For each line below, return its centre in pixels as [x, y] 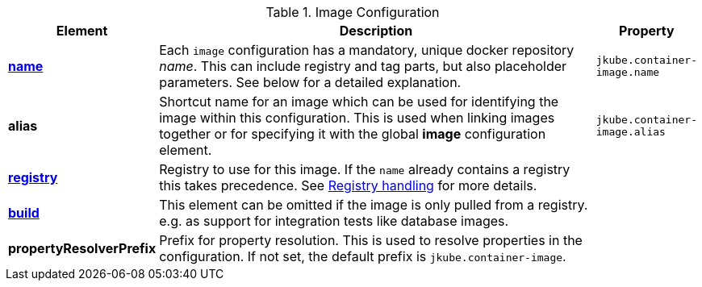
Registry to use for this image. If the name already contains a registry [365, 169]
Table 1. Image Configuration [353, 12]
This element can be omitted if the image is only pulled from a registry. [374, 205]
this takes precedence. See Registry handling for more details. [348, 185]
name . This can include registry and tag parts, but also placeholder [363, 66]
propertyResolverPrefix [82, 248]
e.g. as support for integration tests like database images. [334, 221]
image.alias [631, 132]
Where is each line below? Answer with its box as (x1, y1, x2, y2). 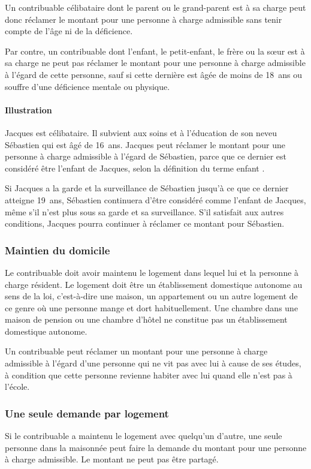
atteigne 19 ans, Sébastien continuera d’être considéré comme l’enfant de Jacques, (5, 193, 306, 206)
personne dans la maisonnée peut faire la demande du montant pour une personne (5, 441, 307, 453)
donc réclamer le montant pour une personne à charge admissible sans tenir (5, 13, 282, 25)
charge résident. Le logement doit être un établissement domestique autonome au (5, 278, 303, 290)
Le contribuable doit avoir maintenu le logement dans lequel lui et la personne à (5, 266, 299, 278)
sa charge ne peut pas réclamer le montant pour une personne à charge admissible (5, 56, 306, 69)
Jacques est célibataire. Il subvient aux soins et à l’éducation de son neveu (5, 126, 277, 139)
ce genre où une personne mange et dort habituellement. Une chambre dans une (5, 301, 298, 314)
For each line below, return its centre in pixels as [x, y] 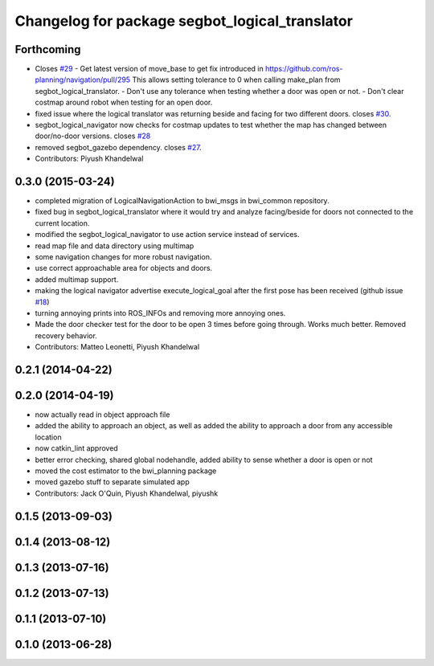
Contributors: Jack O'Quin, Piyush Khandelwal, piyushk [127, 493]
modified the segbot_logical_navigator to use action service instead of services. [167, 235]
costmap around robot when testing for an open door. [124, 102]
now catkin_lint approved [76, 448]
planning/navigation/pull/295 [83, 80]
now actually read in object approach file [102, 415]
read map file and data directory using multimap [115, 246]
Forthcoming [48, 49]
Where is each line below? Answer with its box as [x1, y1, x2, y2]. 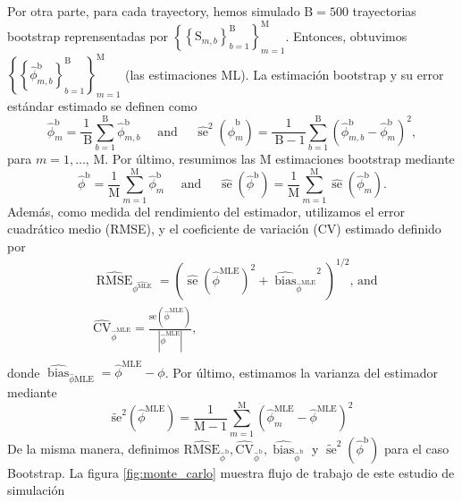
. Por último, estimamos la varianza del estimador [164, 362, 439, 381]
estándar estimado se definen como [7, 97, 197, 115]
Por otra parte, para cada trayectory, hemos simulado [7, 2, 300, 20]
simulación [7, 481, 65, 499]
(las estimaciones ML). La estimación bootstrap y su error [125, 64, 444, 83]
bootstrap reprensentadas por [7, 26, 169, 45]
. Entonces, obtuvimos [285, 26, 407, 45]
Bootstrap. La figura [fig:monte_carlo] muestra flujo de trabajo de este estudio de [7, 463, 455, 481]
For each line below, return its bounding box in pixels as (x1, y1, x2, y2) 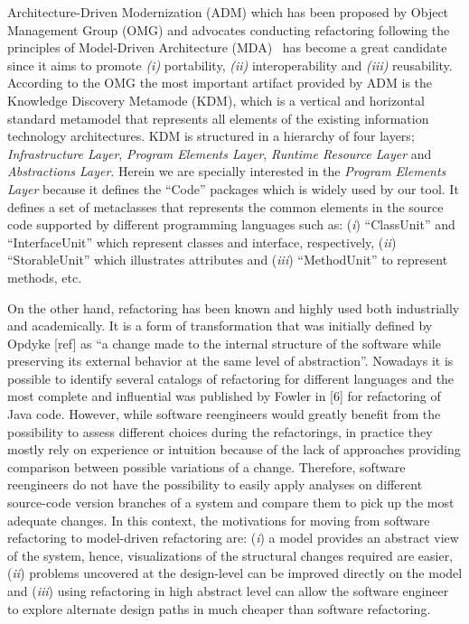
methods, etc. (7, 267, 82, 286)
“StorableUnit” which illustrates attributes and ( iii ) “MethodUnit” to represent (7, 250, 448, 269)
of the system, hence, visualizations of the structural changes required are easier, (7, 545, 454, 564)
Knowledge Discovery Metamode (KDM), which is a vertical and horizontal (7, 90, 425, 109)
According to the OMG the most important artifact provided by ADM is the (7, 73, 433, 92)
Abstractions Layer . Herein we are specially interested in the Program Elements (7, 162, 446, 181)
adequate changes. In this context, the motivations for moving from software (7, 510, 430, 529)
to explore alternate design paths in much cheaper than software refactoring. (7, 599, 431, 618)
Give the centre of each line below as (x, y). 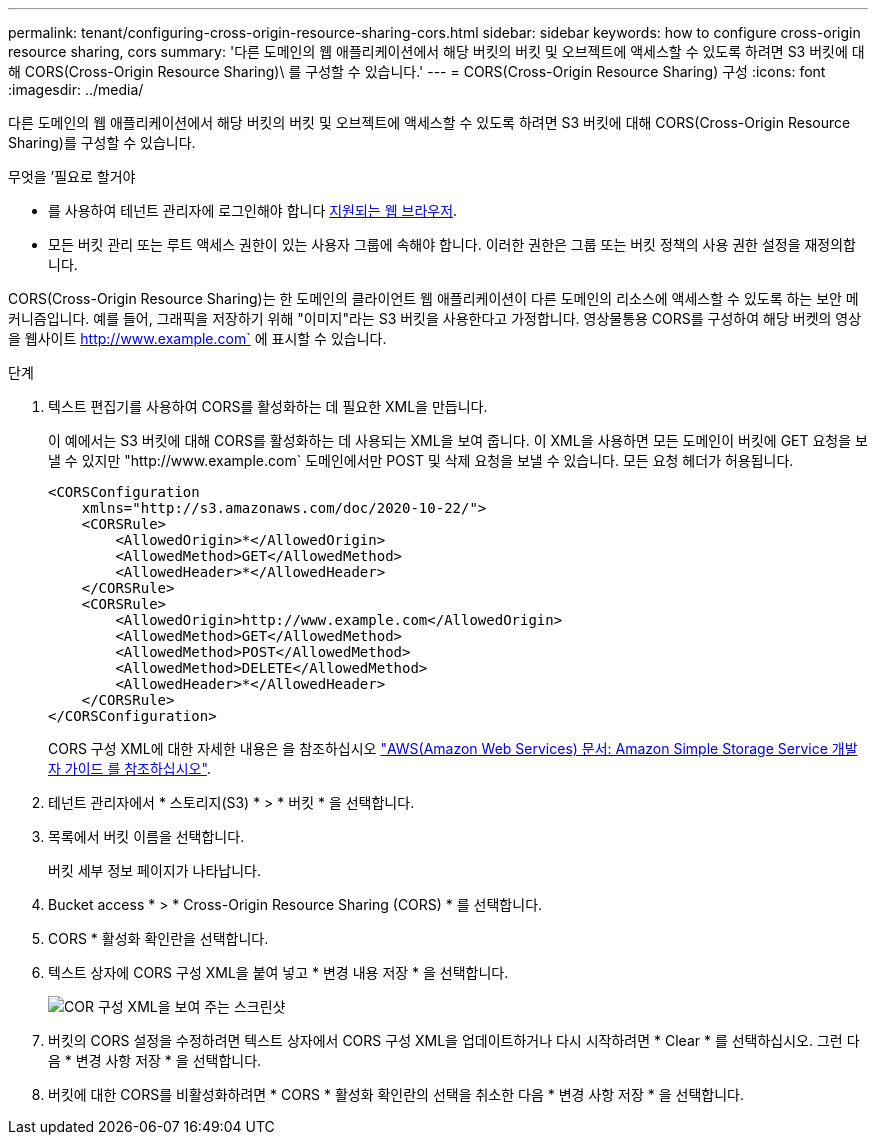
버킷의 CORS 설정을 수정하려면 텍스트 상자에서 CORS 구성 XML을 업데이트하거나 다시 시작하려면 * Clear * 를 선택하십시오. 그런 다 (454, 1040)
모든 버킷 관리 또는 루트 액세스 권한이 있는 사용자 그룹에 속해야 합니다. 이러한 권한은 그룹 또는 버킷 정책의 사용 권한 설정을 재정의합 (452, 244)
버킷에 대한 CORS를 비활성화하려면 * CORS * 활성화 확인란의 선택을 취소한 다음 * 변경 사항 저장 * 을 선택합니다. (396, 1094)
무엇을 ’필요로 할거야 (72, 176)
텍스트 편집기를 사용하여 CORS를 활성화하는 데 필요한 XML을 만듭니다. (268, 406)
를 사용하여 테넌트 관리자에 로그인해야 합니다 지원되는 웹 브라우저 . (253, 210)
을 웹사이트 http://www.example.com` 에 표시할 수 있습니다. (197, 338)
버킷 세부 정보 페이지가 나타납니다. (154, 870)
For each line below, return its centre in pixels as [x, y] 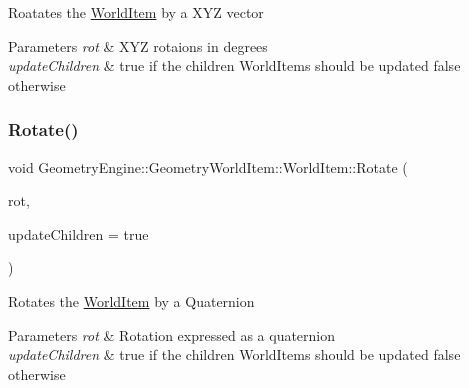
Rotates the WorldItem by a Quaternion [131, 300]
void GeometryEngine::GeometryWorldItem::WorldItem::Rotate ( [208, 166]
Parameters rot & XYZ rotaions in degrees [138, 45]
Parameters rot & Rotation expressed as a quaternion [172, 334]
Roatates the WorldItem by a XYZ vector [136, 12]
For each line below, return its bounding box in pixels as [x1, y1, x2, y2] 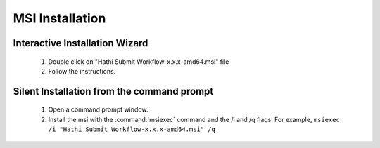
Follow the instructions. [48, 67, 116, 75]
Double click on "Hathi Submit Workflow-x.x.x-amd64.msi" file [48, 57, 229, 66]
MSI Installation [13, 11, 106, 26]
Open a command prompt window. [48, 105, 148, 114]
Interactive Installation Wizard [13, 37, 148, 49]
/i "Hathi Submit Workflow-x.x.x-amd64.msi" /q [48, 126, 216, 133]
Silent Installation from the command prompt [13, 85, 214, 97]
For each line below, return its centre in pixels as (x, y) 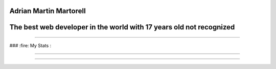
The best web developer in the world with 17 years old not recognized (122, 27)
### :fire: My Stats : (30, 46)
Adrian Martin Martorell (48, 11)
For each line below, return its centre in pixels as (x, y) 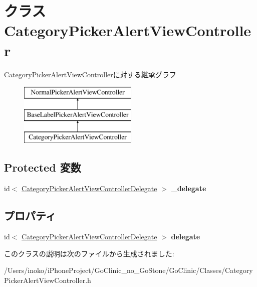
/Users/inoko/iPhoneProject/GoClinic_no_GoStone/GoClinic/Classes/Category (128, 270)
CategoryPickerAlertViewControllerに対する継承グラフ (90, 74)
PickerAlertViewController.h (48, 280)
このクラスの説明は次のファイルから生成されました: (89, 253)
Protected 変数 (43, 167)
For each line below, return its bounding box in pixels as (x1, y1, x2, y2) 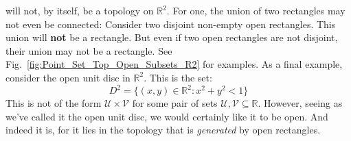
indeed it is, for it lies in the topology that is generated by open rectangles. (5, 123, 321, 137)
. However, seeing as (258, 96, 343, 110)
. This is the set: (144, 70, 212, 84)
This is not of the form (5, 96, 102, 110)
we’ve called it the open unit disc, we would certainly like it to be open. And (5, 109, 328, 123)
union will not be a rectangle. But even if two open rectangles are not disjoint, (5, 30, 338, 44)
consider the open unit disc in (5, 70, 131, 84)
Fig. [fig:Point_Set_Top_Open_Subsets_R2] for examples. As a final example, (5, 57, 343, 71)
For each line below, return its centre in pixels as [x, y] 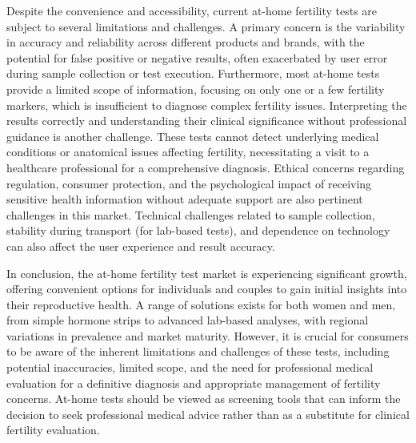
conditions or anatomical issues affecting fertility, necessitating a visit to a [188, 152]
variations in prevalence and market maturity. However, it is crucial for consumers [208, 335]
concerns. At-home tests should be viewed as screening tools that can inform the [204, 399]
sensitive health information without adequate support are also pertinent [185, 199]
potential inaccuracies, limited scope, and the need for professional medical [190, 367]
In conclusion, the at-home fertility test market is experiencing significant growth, [207, 273]
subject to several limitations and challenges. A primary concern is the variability [206, 26]
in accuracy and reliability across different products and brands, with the [186, 42]
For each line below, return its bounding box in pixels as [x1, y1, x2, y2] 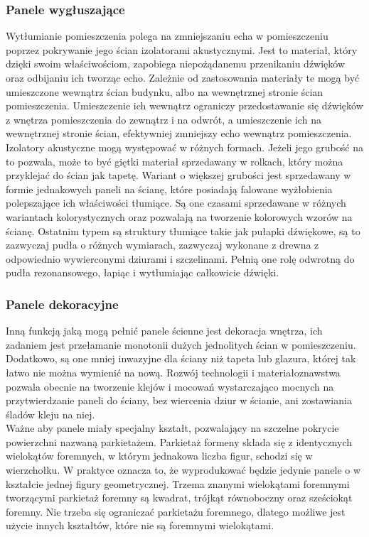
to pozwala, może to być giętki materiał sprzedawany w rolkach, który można [6, 153, 343, 168]
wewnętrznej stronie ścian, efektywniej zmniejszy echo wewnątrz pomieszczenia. [6, 126, 352, 141]
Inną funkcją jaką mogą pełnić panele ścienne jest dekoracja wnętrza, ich [6, 323, 323, 338]
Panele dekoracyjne [6, 295, 119, 313]
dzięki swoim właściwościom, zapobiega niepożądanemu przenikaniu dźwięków [6, 56, 346, 71]
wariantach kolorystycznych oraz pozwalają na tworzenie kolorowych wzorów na [6, 209, 353, 224]
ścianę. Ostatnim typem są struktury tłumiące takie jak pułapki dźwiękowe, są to [6, 223, 360, 238]
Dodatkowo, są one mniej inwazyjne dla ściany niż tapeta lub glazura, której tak [6, 351, 356, 366]
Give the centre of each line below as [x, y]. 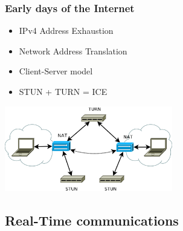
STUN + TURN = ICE [63, 91]
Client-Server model [56, 71]
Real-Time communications [92, 220]
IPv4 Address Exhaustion [66, 31]
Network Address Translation [73, 50]
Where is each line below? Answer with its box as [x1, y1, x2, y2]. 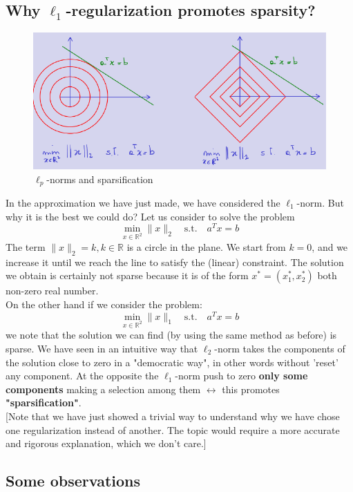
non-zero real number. [6, 283, 99, 298]
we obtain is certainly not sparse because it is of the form [6, 268, 249, 283]
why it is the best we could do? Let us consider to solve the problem [6, 209, 295, 223]
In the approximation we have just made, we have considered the [6, 195, 280, 209]
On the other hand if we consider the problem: [6, 296, 202, 311]
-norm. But [296, 195, 344, 209]
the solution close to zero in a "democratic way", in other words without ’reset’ [6, 354, 338, 369]
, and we [312, 240, 348, 254]
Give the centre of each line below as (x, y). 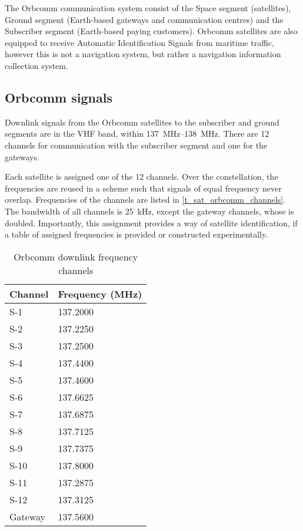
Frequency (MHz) (100, 293)
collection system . (36, 65)
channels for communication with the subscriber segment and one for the (136, 145)
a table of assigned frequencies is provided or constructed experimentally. (136, 234)
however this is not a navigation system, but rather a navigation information (143, 54)
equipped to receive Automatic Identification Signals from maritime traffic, (139, 42)
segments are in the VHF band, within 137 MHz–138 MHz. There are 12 (137, 133)
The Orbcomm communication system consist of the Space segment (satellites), (148, 8)
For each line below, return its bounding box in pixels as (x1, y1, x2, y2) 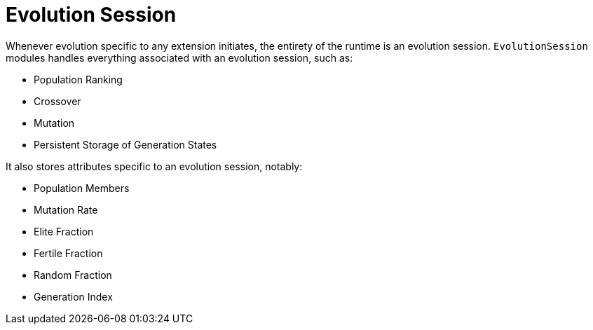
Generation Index (34, 290, 113, 303)
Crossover (34, 95, 81, 107)
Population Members (34, 181, 130, 194)
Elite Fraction (34, 225, 94, 238)
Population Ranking (34, 73, 123, 85)
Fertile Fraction (34, 247, 103, 259)
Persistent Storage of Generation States (34, 138, 217, 151)
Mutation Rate (34, 203, 98, 216)
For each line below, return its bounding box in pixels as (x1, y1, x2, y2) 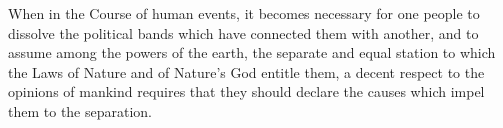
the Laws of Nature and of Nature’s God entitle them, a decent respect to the (8, 61, 485, 82)
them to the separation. (8, 100, 153, 121)
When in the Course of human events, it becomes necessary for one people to (8, 3, 480, 23)
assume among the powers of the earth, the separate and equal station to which (8, 42, 496, 63)
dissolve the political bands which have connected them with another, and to (8, 22, 479, 43)
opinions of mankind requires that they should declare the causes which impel (8, 81, 485, 102)
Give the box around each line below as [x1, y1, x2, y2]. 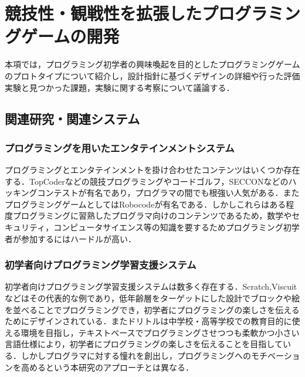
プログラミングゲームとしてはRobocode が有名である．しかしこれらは [5, 198, 270, 210]
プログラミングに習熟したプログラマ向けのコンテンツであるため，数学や [12, 209, 292, 222]
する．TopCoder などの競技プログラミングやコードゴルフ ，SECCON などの [5, 175, 289, 187]
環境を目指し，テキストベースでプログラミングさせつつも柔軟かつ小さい [21, 326, 300, 338]
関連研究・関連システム [5, 110, 140, 128]
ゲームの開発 [21, 24, 120, 48]
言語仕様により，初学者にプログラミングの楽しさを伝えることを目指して [5, 338, 283, 350]
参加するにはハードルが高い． [21, 232, 136, 244]
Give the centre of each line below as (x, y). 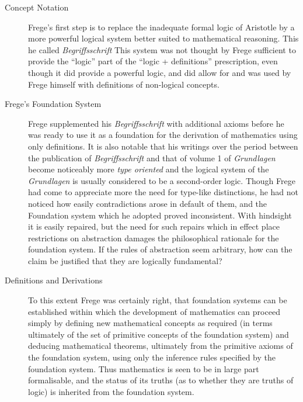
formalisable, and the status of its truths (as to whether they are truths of (161, 380)
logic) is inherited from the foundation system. (111, 391)
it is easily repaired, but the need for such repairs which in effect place (154, 226)
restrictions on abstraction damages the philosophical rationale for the (154, 238)
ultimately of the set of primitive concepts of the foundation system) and (159, 334)
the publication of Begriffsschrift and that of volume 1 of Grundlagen (152, 157)
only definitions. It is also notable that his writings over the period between (163, 146)
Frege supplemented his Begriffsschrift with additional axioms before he (156, 123)
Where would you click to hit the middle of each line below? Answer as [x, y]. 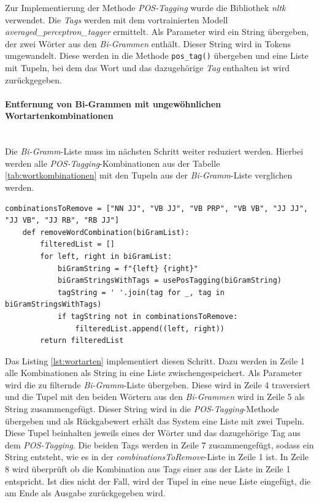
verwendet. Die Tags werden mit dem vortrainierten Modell [117, 19]
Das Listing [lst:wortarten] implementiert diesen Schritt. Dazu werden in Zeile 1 [155, 360]
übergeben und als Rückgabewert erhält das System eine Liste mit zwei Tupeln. [155, 420]
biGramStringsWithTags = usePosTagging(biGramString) [170, 281]
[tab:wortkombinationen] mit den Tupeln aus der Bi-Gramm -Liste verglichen [149, 175]
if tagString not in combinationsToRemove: [148, 316]
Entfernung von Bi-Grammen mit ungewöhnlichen [113, 103]
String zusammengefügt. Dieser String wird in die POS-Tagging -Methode [142, 409]
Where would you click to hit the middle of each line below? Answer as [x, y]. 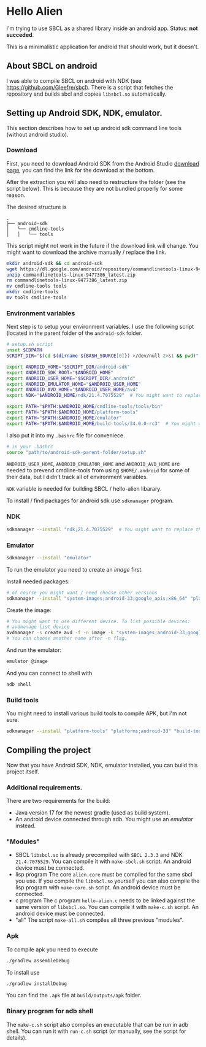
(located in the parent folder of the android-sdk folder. [74, 333]
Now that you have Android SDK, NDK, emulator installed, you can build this [102, 765]
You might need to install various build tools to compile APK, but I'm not [97, 713]
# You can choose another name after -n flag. [67, 639]
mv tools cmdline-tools [37, 298]
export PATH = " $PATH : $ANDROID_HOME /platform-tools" [72, 412]
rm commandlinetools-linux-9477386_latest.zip [67, 280]
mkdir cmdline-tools [33, 292]
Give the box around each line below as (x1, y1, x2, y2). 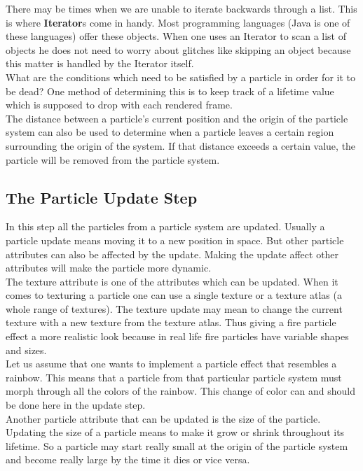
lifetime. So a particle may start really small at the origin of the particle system (6, 438, 348, 453)
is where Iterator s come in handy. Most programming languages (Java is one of (6, 15, 350, 29)
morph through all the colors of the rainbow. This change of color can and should (6, 384, 356, 398)
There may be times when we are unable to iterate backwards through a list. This (6, 1, 357, 15)
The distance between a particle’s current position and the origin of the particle (6, 111, 348, 125)
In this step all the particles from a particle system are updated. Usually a (6, 219, 325, 234)
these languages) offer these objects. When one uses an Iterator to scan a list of (6, 29, 346, 43)
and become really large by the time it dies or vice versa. (6, 452, 250, 467)
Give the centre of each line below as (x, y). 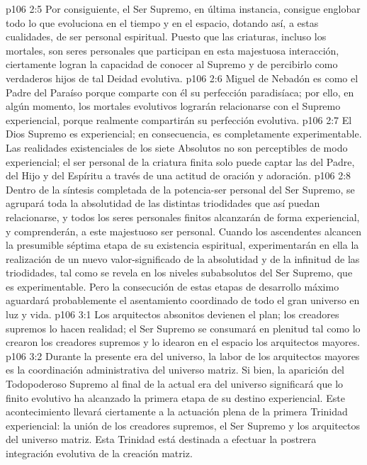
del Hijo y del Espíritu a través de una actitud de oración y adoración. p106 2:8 (179, 175)
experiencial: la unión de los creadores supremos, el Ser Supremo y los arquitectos (183, 425)
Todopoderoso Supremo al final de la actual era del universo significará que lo (175, 384)
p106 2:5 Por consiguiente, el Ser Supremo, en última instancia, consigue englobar (183, 9)
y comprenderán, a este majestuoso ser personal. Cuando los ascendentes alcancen (183, 231)
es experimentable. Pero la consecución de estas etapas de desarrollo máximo (173, 286)
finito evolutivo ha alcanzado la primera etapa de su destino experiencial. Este (175, 397)
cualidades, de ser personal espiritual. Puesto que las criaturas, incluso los (166, 37)

## ASSIGNMENT
Check each line of the listing above for the string "should" and return those that contain it.

## ANSWER TO THIS PROBLEM
concerns. At-home tests should be viewed as screening tools that can inform the [204, 399]
opinions of mankind requires that they should declare the causes which impel (8, 81, 485, 102)
morph through all the colors of the rainbow. This change of color can and should (6, 384, 356, 398)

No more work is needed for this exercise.